The release of Noble is the culmination of a remarkable year. It all began last Christmas, when her agent told her that The Cripple of Inishmaan was going to Broadway. The show was already a hit on London’s West End, garnering Greene an Olivier nomination for her role as small-town bully Slippy Helen. At the time, she was working on Vikings, another US production shot in Ireland. Greene dropped the part.

“I’m a theatre actress,” she says. “It’s my first love. Another actress has come into Vikings and [taken] over. I lost the part, but I didn’t mind. It all works out in the end.” She had previously been to New York in 2010, to perform in Elaine Murphy’s Little Gem, and always wanted to live in the city for a longer stretch. Greene lived in an apartment in the South Street Seaport area of Manhattan, near Brooklyn Bridge. “It was away from Times Square [where Inishmaan played]. I got the subway to work every day. I settled in much more to New York than I did in London.”

Greene believes she was born to play the role. She was gutted when she wasn’t seen for the part in Garry Hynes’s 2009 production of the play. ­“Honestly? I was too young then. I wasn’t experienced enough to play with what I brought to the character this time around.” Which was? ­“Fierceness.” In the story, Slippy torments the ­village cripple Billy Claven, played by Daniel ­Radcliffe. The New York audience was comprised of a lot of Harry Potter fans, who were quite vocal about Slippy’s treatment of the former boy wizard.

“At one stage Billy asks Helen on a date and she says, ‘What would I go out with a cripple boy for?’ A man in the audience shouted out, ‘Oh for God’s sake!’ I’m thinking to myself, ‘I can hear you.
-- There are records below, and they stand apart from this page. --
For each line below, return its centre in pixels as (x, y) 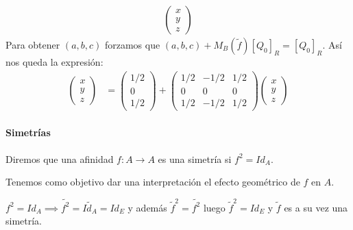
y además (147, 207)
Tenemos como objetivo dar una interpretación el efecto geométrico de (153, 182)
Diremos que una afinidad (60, 158)
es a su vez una (316, 207)
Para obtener (33, 45)
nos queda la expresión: (54, 62)
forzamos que (132, 45)
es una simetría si (195, 158)
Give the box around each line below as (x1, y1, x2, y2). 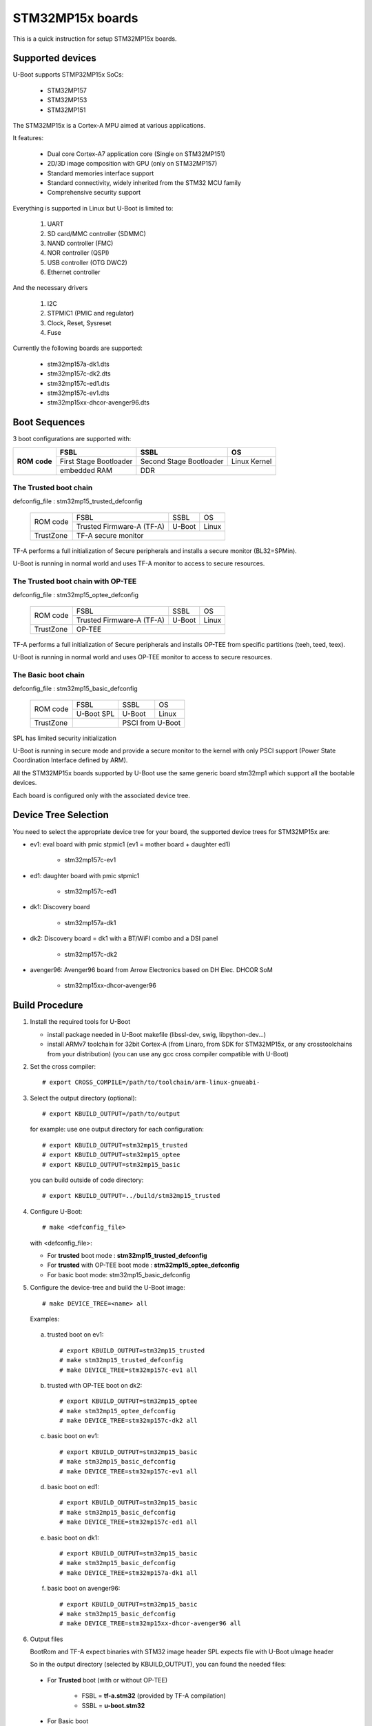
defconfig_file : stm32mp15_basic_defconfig (12, 684, 138, 693)
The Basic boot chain (12, 670, 85, 679)
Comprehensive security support (47, 188, 141, 197)
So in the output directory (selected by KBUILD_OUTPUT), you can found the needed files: (30, 1660, 286, 1669)
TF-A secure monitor (76, 530, 144, 540)
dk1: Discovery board (30, 903, 90, 911)
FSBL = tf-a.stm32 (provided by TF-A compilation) (81, 1691, 227, 1700)
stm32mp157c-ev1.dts (47, 389, 110, 397)
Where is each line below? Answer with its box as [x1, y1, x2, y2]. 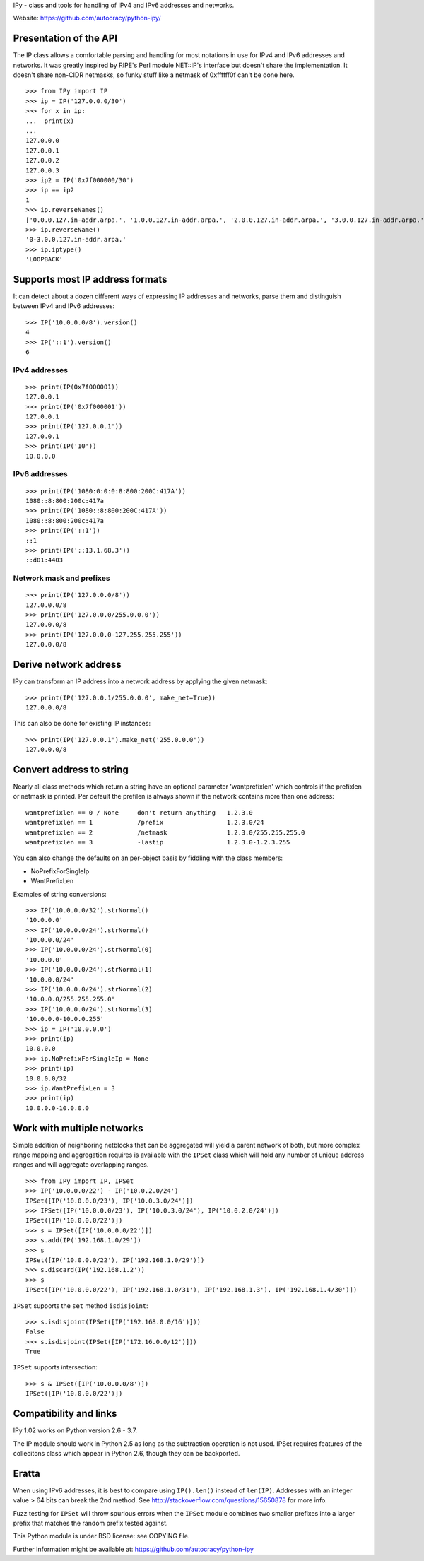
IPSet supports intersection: [13, 1363, 98, 1372]
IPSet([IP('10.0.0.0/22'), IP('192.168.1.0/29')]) [25, 1256, 205, 1264]
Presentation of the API [13, 33, 118, 45]
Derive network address [13, 659, 122, 671]
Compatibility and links [13, 1408, 117, 1420]
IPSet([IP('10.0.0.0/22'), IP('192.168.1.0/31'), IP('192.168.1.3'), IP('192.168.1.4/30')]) [25, 1286, 358, 1294]
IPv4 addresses [13, 365, 69, 375]
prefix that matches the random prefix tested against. [13, 1519, 169, 1527]

If you can hear me, I can hear you guys.’ [The audience] think they’re at the cinema at times.”

During her time in New York, Greene encountered another pop culture titan. Anna Wintour, the editor of Vogue, attended the opening night of the show and took a shine to the actress. Wintour styled her for the Met fundraising ball and photographed her for the September issue of Vogue. “Everyone is terrified of Anna,” she says. “You don’t cross ­Harvey Weinstein either. He was around on set last week and I heard him shouting and roaring down the phone at somebody. Oh God, it was like the wrath of Weinstein.”

All this is far from her 2006 debut, The Empress of India in Galway Town Hall. Greene did not have a speaking part, but wanted to work with Druid. “I knew this was the way to go about it: get a foot in the door and stay there. I subsequently worked with Druid for two years.”
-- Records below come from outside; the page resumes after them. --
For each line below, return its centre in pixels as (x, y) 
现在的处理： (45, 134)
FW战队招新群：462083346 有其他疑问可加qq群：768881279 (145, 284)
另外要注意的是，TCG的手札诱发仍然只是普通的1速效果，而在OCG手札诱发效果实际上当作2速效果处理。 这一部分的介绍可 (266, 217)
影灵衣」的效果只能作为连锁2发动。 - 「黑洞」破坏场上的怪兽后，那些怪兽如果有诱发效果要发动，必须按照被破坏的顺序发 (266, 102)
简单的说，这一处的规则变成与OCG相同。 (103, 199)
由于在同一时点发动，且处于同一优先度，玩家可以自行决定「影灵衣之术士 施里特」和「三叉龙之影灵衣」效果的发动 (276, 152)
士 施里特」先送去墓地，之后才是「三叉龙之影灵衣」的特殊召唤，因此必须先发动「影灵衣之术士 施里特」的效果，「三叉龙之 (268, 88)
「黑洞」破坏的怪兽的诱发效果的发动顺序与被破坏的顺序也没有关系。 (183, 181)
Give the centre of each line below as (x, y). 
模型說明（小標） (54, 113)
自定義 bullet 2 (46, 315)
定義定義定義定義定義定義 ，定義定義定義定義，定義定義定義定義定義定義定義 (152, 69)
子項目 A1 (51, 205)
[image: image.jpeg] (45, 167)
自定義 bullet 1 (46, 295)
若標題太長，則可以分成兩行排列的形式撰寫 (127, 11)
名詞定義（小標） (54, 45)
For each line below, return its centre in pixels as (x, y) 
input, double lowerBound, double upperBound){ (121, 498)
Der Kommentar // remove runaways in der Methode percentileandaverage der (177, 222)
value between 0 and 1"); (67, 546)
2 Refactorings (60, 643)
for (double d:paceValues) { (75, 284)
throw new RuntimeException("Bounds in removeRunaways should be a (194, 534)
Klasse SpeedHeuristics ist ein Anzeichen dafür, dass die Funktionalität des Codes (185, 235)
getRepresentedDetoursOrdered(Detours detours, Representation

Greene went on to work in local TV such as Raw, Eden and Bachelor’s Walk. In 2009, she landed a lead role in Love & Savagery, a romantic drama that no one saw. In Alice in Funderland, she played a girl on a hen night who disappears down a psychedelic rabbit hole. The musical, staged at the Abbey, gave her a chance to flex her vocal muscles. She also sings in Noble and gives a rendition of traditional ballad The Parting Glass at the end of videogame Assassin’s Creed IV, in which she voices the character of a Cork pirate queen. These days, Greene receives about seven script offers a week. She’s now in a position where she can choose what she wants to do. Celebrity status, however, is not on the agenda.

“The minute you open yourself to that, the more they want from you,” she says. “I have a private life and I want that to be private. I look at Daniel Radcliffe­ and think that is not something I would like. The odd time in New York you find people taking­ pictures of you. It’s really rude. My boyfriend [Irish actor Aidan Turner] was on the Tube and ­people started taking pictures of him asleep. It’s like, ‘Ask for a photo if you want a photo.’ Everyone is paparazzi these days.”

Greene hopes to emulate Christina Noble. Making this film changed her; it gave her empathy for those in need. “Before I would have ignored it, or tried to run away from it. Now I let myself see it and be affected by it. We’re good at turning a blind eye.”

Perhaps the film also gave her the confidence to stand her ground with heavyweights such as ­Weinstein and Wintour. Like Noble, Sarah Greene is nobody’s fool.